Consequence: Cannot distinguish procedure effects from week-to-week variation. Single time period for each treatment provides no measure of within-treatment variability.
Part (d): Single subject (n=1)
Problem: Results from one person cannot be generalized. This participant may respond atypically to music. Within-person variation across trials is confounded with treatment effects.
Consequence: No ability to assess whether effects are consistent across individuals. Conclusions limited to this specific person in these specific conditions.
8.2.5. Additional Practice Problems
True/False Questions
In an experiment with 3 factors having 2, 4, and 3 levels respectively, there are 9 possible treatments.
A placebo is used to establish a baseline comparison when no treatment would be unethical.
Random assignment guarantees that treatment groups will be perfectly balanced on all characteristics.
Replication means repeating the entire experiment multiple times.
Double-blinding is always the best choice for any experiment.
The control group in an experiment always receives no treatment at all.
Multiple Choice Questions
In an experiment testing whether fertilizer affects plant growth, the plant growth measured at the end is called the:
Ⓐ Treatment
Ⓑ Factor
Ⓒ Experimental unit
Ⓓ Response variable
Which scenario demonstrates proper randomization?
Ⓐ Assigning left-handed students to Treatment A and right-handed students to Treatment B
Ⓑ Letting students choose which treatment group they prefer
Ⓒ Using a random number generator to assign each student to a group
Ⓓ Assigning the first half of the class roster to Treatment A
A researcher tells participants they will receive either a real painkiller or a placebo, but participants don’t know which they receive. The researcher knows which is which. This is:
Ⓐ Double-blind
Ⓑ Single-blind
Ⓒ Unblinded
Ⓓ A control group design
What is the primary purpose of replication in experimental design?
Ⓐ To ensure the experiment follows ethical guidelines
Ⓑ To distinguish treatment effects from random variation
Ⓒ To make the experiment more convenient to conduct
Ⓓ To ensure all participants receive the same treatment
A factory tests a new assembly method by having Team A use the new method while Team B continues with the old method. Which principle is most clearly violated?
Ⓐ Control
Ⓑ Randomization
Ⓒ Replication
Ⓓ All three equally
In an experiment, the entities that receive treatments and from which measurements are taken are called:
Ⓐ Factors
Ⓑ Levels
Ⓒ Experimental units
Ⓓ Response variables
Answers to Practice Problems
True/False Answers:
False — Number of treatments = 2 × 4 × 3 = 24 (multiply, don’t add).

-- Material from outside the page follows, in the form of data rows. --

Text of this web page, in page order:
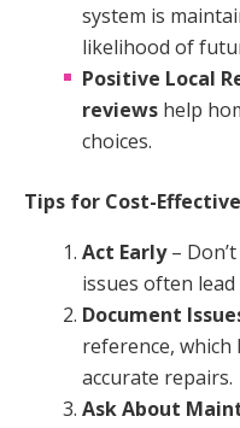
system is
likelihood of
Positive Local
reviews help
choices.
Tips for Cost-
Act Early–
issues often
Document
reference, which
accurate repairs.
Ask About
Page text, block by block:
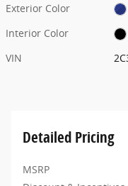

False — A placebo primarily controls for expectation effects (the placebo effect), not ethics. A “no treatment” control establishes baseline; when no treatment would be unethical, researchers use placebo or standard-of-care as the control. These serve different purposes.
False — Random assignment balances groups on average over many randomizations. Any single randomization may produce some imbalance by chance.
False — Replication means having multiple experimental units per treatment within a single experiment, not repeating the entire study.
False — Double-blinding is ideal when outcomes are subjective, but it’s unnecessary (or impossible) when measurements are objective or when treatments are visibly different.
False — A control group may receive a standard “status quo” treatment for comparison, not necessarily zero treatment.
Multiple Choice Answers:
Ⓓ — The response variable is the outcome measured to assess treatment effects.
Ⓒ — Random assignment requires using chance (not systematic rules, self-selection, or convenience) to assign units to groups.
Ⓑ — Single-blind: participants are blinded but researchers are not.
Ⓑ — Replication provides enough observations to see through random variation and detect real treatment effects.
Ⓑ — Randomization is violated because teams (not individuals) are assigned to treatments without random assignment. Team characteristics may confound results.
Ⓒ — Experimental units are the objects to which treatments are applied and from which responses are measured.